A Theoretical Understanding of Self-Correction through In-context Alignment

Yifei Wang,Yuyang Wu,Zeming Wei,Stefanie Jegelka,Yisen Wang
2024-05-29
Abstract:Going beyond mimicking limited human experiences, recent studies show initial evidence that, like humans, large language models (LLMs) are capable of improving their abilities purely by self-correction, i.e., correcting previous responses through self-examination, in certain circumstances. Nevertheless, little is known about how such capabilities arise. In this work, based on a simplified setup akin to an alignment task, we theoretically analyze self-correction from an in-context learning perspective, showing that when LLMs give relatively accurate self-examinations as rewards, they are capable of refining responses in an in-context way. Notably, going beyond previous theories on over-simplified linear transformers, our theoretical construction underpins the roles of several key designs of realistic transformers for self-correction: softmax attention, multi-head attention, and the MLP block. We validate these findings extensively on synthetic datasets. Inspired by these findings, we also illustrate novel applications of self-correction, such as defending against LLM jailbreaks, where a simple self-correction step does make a large difference. We believe that these findings will inspire further research on understanding, exploiting, and enhancing self-correction for building better foundation models.

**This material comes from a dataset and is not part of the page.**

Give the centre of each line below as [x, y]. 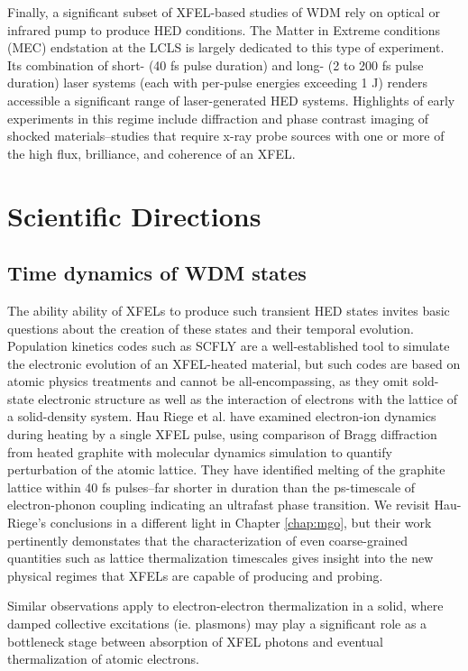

Machine Learning,Computation and Language
What problem does this paper attempt to address?
The paper primarily explores the self-correction ability of large language models (LLMs) and attempts to theoretically understand how this ability arises. Specifically, the core objectives of the paper can be summarized as follows: 1. **Theoretical Analysis of Self-Correction Ability**: Researchers conducted a theoretical analysis of self-correction from the perspective of in-context learning through simplified settings, similar to alignment tasks. They demonstrated that when LLMs can provide relatively accurate self-checks as rewards, they can refine responses within the context. 2. **Exploring Transformer Design in the Real World**: The research further revealed the roles of several key components of transformer design in the real world (such as softmax attention, multi-head attention, and MLP blocks) in the self-correction process. 3. **Experimental Validation**: The authors validated these findings through extensive experiments on synthetic datasets and showcased some novel application scenarios, such as defending against LLM jailbreak attacks. 4. **Combining Theory and Practice**: The paper not only provides a theoretical foundation but also demonstrates how to utilize these theoretical results to improve the design and application of foundational models. In summary, the core issue that this paper attempts to address is to establish a principled understanding of how the self-correction ability of LLMs emerges and how to enhance this ability through theoretical and experimental means.